This c++ code is
#include<cmath>
double f1(double a){
return std::cos(a);
}
double f2(double a){
return std::cos(a) + std::sin(a);
}
is compiled into the following assembly (https://godbolt.org/z/Y578h1TKx)
f1(double):
jmp cos
f2(double):
sub rsp, 24
lea rdi, [rsp+8]
mov rsi, rsp
call sincos
movsd xmm0, QWORD PTR [rsp+8]
addsd xmm0, QWORD PTR [rsp]
add rsp, 24
ret
Does this mean that gcc knows the glibc's standard functions and have optimization technique for specific cases using them?
When compiling GCC itself, you specify a target triple that includes information about the platform and (maybe indirectly) the C standard library implementation used on the target that the compiled GCC will compile for.
For example x86_64-linux-gnu
or x86_64-unknown-linux-gnu
is a typical target triple for a target that runs Linux on a x86-64 processor with glibc as C standard library implementation.
Similarly x86_64-linux-musl
or x86_64-unknown-linux-musl
would be a similar target that uses the musl C standard library implementation instead.
Additionally there are -m
compiler switches (e.g. -mglibc
, -mmusl
, ...) to change the assumed target C standard library implementation.
In this way, GCC knows whether or not the target supports the non-standard sincos
function and if it does, then it can rewrite calls to std::cos
and std::sin
, which have semantics that are always known because they are specified by the C++ and C standards, to a call to sincos
in the way that you are seeing.
For example if you compile with -muclibc
for a Linux target using the uclibc C standard library implementation, then GCC assumes that sincos
is not present and won't rewrite to sincos
. (Although I think uclibc does actually support sincos.)

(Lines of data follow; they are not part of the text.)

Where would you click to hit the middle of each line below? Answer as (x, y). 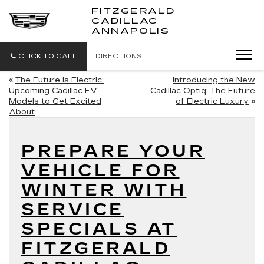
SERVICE (73, 210)
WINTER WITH (104, 190)
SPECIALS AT (99, 229)
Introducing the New (214, 80)
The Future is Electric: (60, 80)
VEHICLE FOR (100, 171)
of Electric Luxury (212, 101)
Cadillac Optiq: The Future (203, 91)
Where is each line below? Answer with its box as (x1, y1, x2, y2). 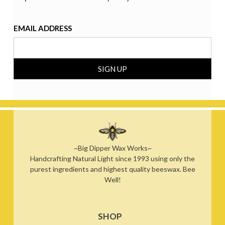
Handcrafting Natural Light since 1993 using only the (30, 154, 195, 163)
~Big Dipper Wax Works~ (73, 144, 152, 153)
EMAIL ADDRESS (13, 24, 72, 33)
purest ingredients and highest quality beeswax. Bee (30, 165, 195, 174)
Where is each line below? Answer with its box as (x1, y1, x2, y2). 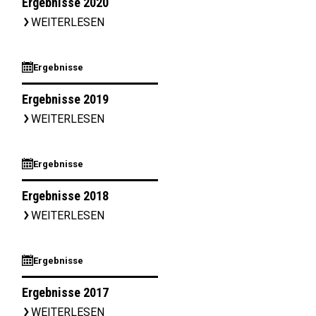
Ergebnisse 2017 (22, 285, 109, 300)
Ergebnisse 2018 (22, 188, 109, 203)
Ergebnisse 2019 (22, 92, 109, 107)
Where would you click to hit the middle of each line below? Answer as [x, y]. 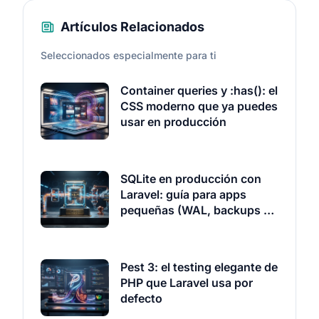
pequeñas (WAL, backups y [195, 210]
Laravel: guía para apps [183, 194]
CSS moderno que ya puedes [199, 106]
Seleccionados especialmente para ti [129, 55]
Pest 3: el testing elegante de [199, 267]
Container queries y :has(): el [199, 90]
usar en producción [173, 122]
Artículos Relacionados [132, 27]
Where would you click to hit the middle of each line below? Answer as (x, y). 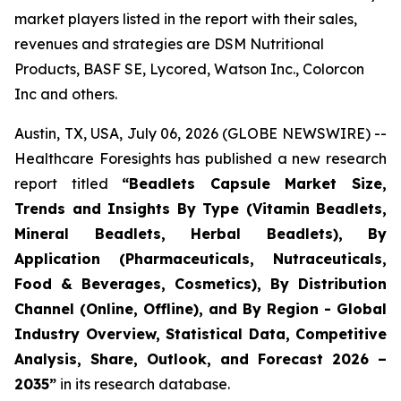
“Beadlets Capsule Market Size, (255, 183)
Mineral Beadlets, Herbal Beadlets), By (200, 234)
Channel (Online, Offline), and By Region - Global (200, 309)
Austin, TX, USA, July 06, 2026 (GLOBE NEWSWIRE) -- (200, 133)
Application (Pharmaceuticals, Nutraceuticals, (200, 259)
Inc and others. (66, 94)
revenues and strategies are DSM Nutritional (169, 44)
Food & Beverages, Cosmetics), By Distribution (200, 284)
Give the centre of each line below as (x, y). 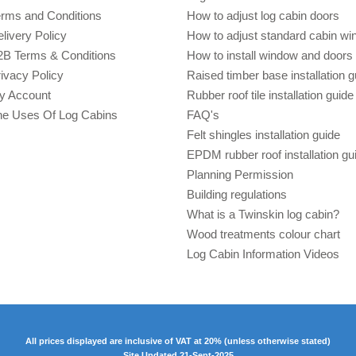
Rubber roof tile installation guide (271, 95)
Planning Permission (240, 175)
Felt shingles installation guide (264, 135)
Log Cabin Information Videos (263, 254)
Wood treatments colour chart (264, 234)
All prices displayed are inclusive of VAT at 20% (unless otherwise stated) (178, 341)
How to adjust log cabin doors (263, 16)
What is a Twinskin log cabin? (263, 215)
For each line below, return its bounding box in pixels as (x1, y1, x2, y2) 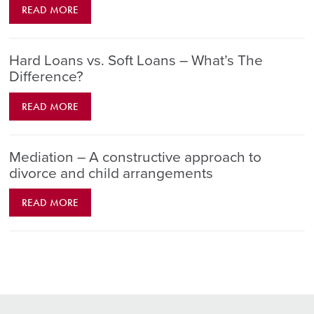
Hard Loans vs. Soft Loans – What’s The (9, 52, 264, 70)
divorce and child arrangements (9, 164, 214, 182)
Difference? (9, 68, 84, 86)
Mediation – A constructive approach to (9, 148, 262, 166)
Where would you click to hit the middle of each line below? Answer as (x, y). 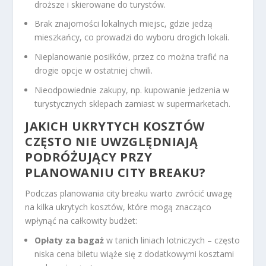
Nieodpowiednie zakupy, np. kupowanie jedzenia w (132, 90)
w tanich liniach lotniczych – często (172, 240)
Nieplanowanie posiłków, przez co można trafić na (132, 57)
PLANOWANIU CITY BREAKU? (115, 173)
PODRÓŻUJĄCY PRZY (89, 157)
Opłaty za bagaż (69, 240)
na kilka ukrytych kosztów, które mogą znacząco (118, 207)
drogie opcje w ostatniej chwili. (94, 71)
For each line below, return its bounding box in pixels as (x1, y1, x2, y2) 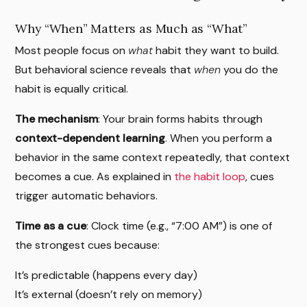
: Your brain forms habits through (98, 111, 263, 126)
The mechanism (15, 111, 99, 126)
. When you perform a (165, 130, 273, 145)
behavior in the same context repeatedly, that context (15, 149, 291, 164)
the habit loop (174, 169, 246, 184)
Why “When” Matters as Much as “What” (15, 20, 248, 36)
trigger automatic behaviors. (15, 188, 158, 203)
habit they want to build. (153, 42, 280, 58)
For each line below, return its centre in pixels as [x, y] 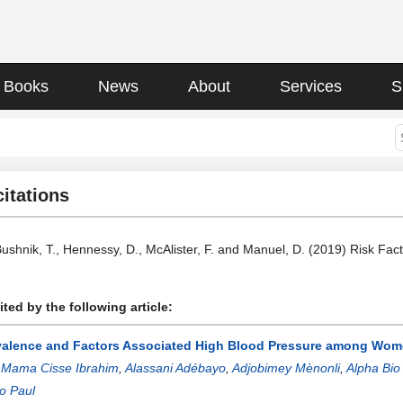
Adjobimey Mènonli [286, 368]
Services [311, 86]
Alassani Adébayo [175, 368]
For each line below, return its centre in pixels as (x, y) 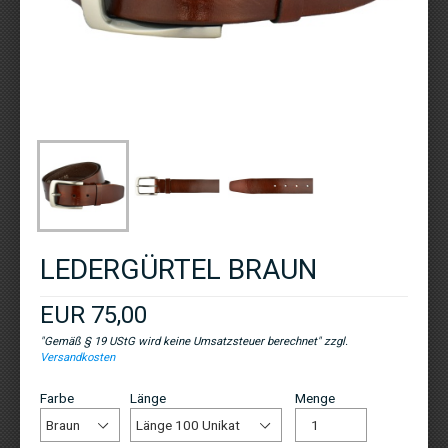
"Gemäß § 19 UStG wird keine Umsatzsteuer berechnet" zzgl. (194, 340)
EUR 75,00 (93, 314)
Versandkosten (77, 356)
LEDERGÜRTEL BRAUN (178, 269)
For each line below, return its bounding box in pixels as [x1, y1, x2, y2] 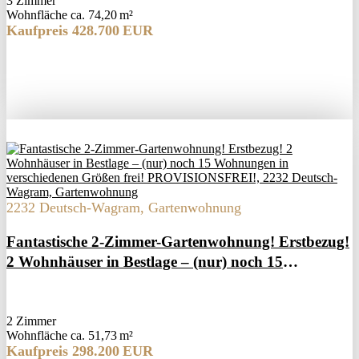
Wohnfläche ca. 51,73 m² [6, 329, 133, 343]
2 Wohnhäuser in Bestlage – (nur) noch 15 [6, 253, 283, 271]
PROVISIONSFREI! [6, 293, 144, 311]
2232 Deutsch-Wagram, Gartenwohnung [6, 200, 241, 216]
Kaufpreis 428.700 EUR [6, 22, 153, 39]
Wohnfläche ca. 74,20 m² [6, 8, 133, 22]
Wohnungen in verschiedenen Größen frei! [6, 273, 284, 291]
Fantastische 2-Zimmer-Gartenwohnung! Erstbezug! [6, 233, 349, 251]
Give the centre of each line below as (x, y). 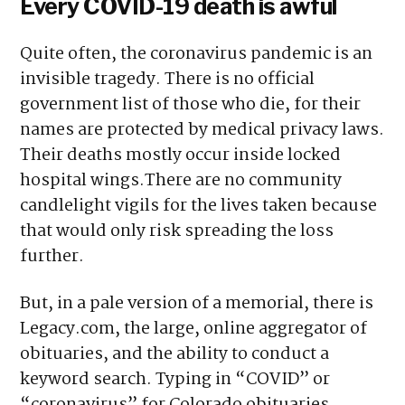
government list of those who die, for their (191, 105)
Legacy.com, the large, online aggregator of (194, 330)
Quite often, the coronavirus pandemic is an (197, 55)
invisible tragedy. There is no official (168, 80)
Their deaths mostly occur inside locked (181, 156)
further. (52, 257)
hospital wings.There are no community (181, 181)
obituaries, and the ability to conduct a (175, 355)
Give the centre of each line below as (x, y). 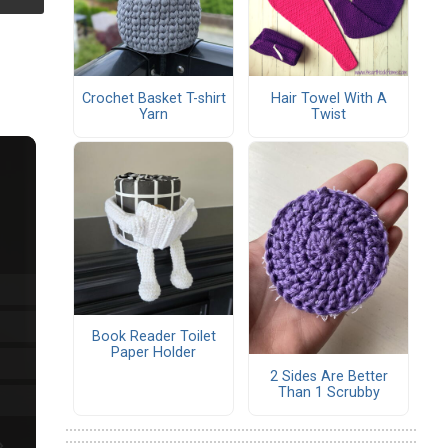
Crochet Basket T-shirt (153, 98)
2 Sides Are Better (328, 376)
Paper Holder (153, 353)
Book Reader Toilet (153, 337)
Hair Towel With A (328, 98)
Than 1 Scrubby (328, 392)
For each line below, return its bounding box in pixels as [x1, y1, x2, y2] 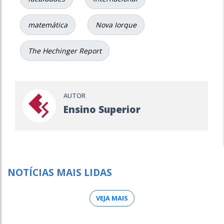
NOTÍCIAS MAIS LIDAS [7, 165, 112, 179]
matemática [28, 20, 67, 30]
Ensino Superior [63, 102, 140, 116]
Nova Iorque [95, 20, 136, 30]
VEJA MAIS [96, 193, 128, 202]
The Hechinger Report [28, 46, 101, 56]
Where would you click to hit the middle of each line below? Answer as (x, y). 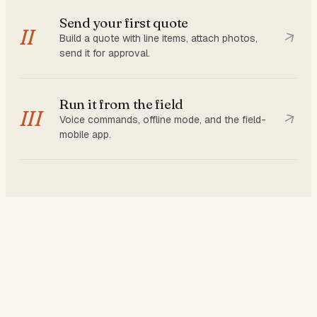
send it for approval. (105, 53)
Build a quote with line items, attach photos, (158, 38)
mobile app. (85, 134)
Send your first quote (124, 22)
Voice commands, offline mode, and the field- (163, 119)
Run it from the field (121, 104)
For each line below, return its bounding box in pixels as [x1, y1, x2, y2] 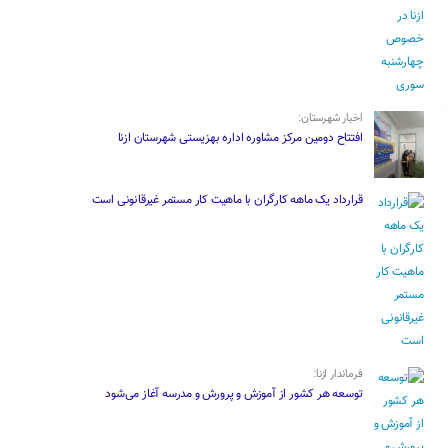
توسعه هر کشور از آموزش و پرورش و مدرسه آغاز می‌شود [105, 385, 363, 404]
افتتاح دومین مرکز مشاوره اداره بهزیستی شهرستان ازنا [117, 128, 363, 147]
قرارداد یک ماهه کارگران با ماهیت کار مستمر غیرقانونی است [91, 191, 363, 210]
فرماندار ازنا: [313, 366, 363, 384]
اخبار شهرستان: [298, 109, 363, 127]
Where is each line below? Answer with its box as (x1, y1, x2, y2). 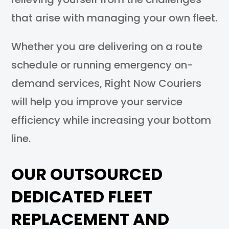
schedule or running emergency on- (11, 58, 194, 72)
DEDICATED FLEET (11, 185, 153, 208)
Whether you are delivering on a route (11, 39, 203, 54)
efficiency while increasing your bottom (11, 113, 212, 127)
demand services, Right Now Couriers (11, 76, 202, 90)
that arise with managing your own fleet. (11, 11, 218, 25)
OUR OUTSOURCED (11, 163, 163, 186)
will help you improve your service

With the default configuration (i.e. without any -std=c*
or -ansi
flag) it is ok for the compiler to rewrite to the non-standard sincos
function, even though sincos
is not a name reserved by any standard and could therefore be used for a different purpose by the user, because the default options of GCC assume GNU extensions (i.e. -std=gnu++XX
instead of -std=c++XX
), not strict conformance to the standards.
Unfortunately GCC still performs this transformation even in strict standard conformance mode, where it shouldn't happen. See bug report here.